Glycemic indices based on CGM
After downloading the CGM data, the following values [14] were analyzed using a computer program, glycaemic variability calculator: EasyGV (available free for non-commercial use, Oxford University Innovation, Oxford, UK). The EasyGV© is used to calculate the following measures of glycemic variability;
Metrics of glycemic variability were as follows;
Standard deviation (SD):
Represents as a grade of dispersion from average.
Average glucose value (mean).
Continuous overlapping net glycemic action (CONGA):
Represents as the difference between values at different set intervals (the default is 60 min on Easy GV©).
J-Index:
It indicates glucose variability calculated with Mean GV and SD.
Low BG Index (LBGI)/High BG Index (HBGI):
Represents as a measure of the frequency and extent of the low and high blood glucose.
Mean amplitude of glycemic excursions (MAGE):
It quantifies the glycemic peaks and nadirs encountered during a day.

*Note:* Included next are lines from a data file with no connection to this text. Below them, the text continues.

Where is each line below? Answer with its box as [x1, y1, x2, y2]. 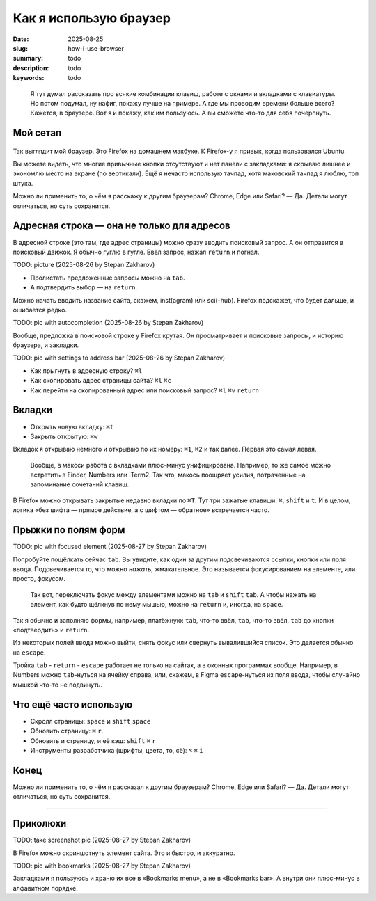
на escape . [13, 648, 46, 657]
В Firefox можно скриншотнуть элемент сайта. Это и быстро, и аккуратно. [13, 849, 236, 857]
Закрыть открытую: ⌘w [30, 432, 98, 440]
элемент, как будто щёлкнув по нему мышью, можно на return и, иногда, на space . [30, 600, 283, 609]
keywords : [13, 74, 45, 82]
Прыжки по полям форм [13, 524, 125, 536]
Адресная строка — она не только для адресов [13, 220, 230, 232]
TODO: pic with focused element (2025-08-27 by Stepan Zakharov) [13, 543, 207, 551]
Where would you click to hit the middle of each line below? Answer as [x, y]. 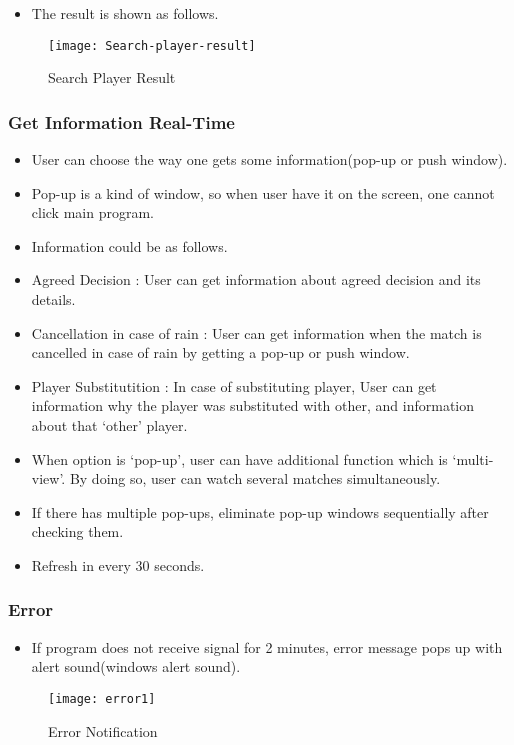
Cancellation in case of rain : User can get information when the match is [256, 332]
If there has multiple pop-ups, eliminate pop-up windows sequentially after [260, 511]
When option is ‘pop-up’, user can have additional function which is [239, 458]
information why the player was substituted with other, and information [253, 405]
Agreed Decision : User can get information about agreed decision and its [256, 279]
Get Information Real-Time [121, 121]
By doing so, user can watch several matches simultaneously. [255, 478]
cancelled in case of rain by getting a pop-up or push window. [220, 352]

Average daily risk range (ADDR):
The process of calculated is analogous to the LBGI/HBGI calculation. It contributes to the risk of hypoglycemia and hyperglycemia to the transformed point.
In addition to using CGM data, we calculated hypoglycemia as area over the curve (AOC < 70) of glucose < 70 mg/dL during the night (0:00 am–6:00 am).

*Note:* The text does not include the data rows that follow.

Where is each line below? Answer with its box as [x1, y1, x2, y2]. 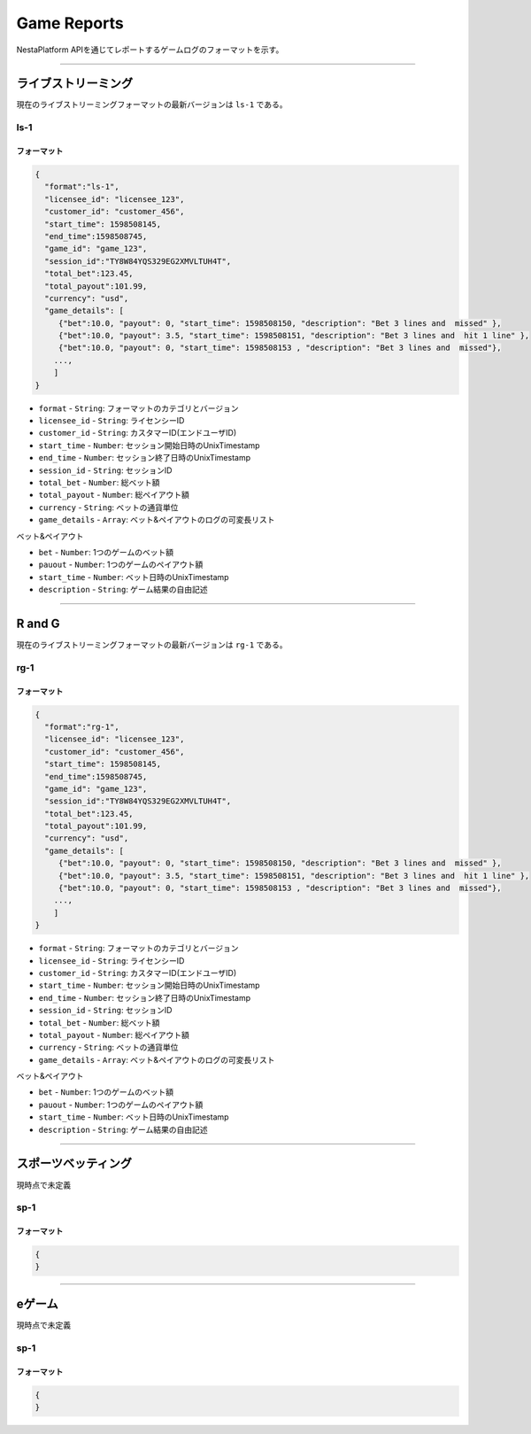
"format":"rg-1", [44, 722, 119, 732]
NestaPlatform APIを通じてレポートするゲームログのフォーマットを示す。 [16, 44, 284, 55]
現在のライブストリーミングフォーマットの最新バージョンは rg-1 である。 [16, 639, 288, 650]
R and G [16, 616, 61, 631]
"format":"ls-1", [44, 182, 119, 192]
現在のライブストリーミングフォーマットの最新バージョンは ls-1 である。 [16, 99, 288, 110]
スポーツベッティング [16, 1156, 133, 1171]
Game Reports [16, 13, 124, 33]

All GV metrics are summarized in Online Appendix 3.
Statistical analysis
The research sample was randomly selected from the patients from out-patient clinic of volunteers who met the criteria for inclusion in the group. The trial had 90% power at a two-sided alpha level of 0.05 to detect hazard ratios consistent with an expected GV metrics difference between two groups of 20%, and the GV parameters regarding hypoglycemia with 20%, respectively. Data are shown as the mean ± standard deviation.

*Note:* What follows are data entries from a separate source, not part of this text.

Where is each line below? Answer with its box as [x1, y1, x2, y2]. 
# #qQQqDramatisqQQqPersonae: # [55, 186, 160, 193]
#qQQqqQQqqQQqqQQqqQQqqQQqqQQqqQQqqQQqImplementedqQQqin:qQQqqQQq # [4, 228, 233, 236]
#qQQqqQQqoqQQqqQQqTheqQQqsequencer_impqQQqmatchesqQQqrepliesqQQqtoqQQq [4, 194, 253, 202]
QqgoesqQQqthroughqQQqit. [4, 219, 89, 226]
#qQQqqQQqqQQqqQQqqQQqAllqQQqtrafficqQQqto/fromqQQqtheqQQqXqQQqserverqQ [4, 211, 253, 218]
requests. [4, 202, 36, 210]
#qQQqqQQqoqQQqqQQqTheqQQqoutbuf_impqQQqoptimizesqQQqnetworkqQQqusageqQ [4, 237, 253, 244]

The paired t test was used to compare values between patients taking different drugs or pre- and post-treatment, with the level of significance set at p < 0.05.
Result
A total of the 30 patients were randomized and 20 patients (Male 10, Female 10) completed. Baseline demographics and clinical characteristics of total and two groups patients are shown in Table 1, mean age was 57.1 ± 11.1 years, and mean duration, since diagnosis was 13.0 ± 9.9 years, body weight was 71.0 ± 17.6 kg, mean body mass index (BMI) was 26.6 ± 4.5 kg/m2, mean HbA1c was 7.57 ± 0.8%. Before enrollment in this study, total daily dose of insulin (TDD) was 0.48 ± 0.22 U/kg, and basal insulin percentage of TDD (%Basal) was 37.6 ± 11.6%.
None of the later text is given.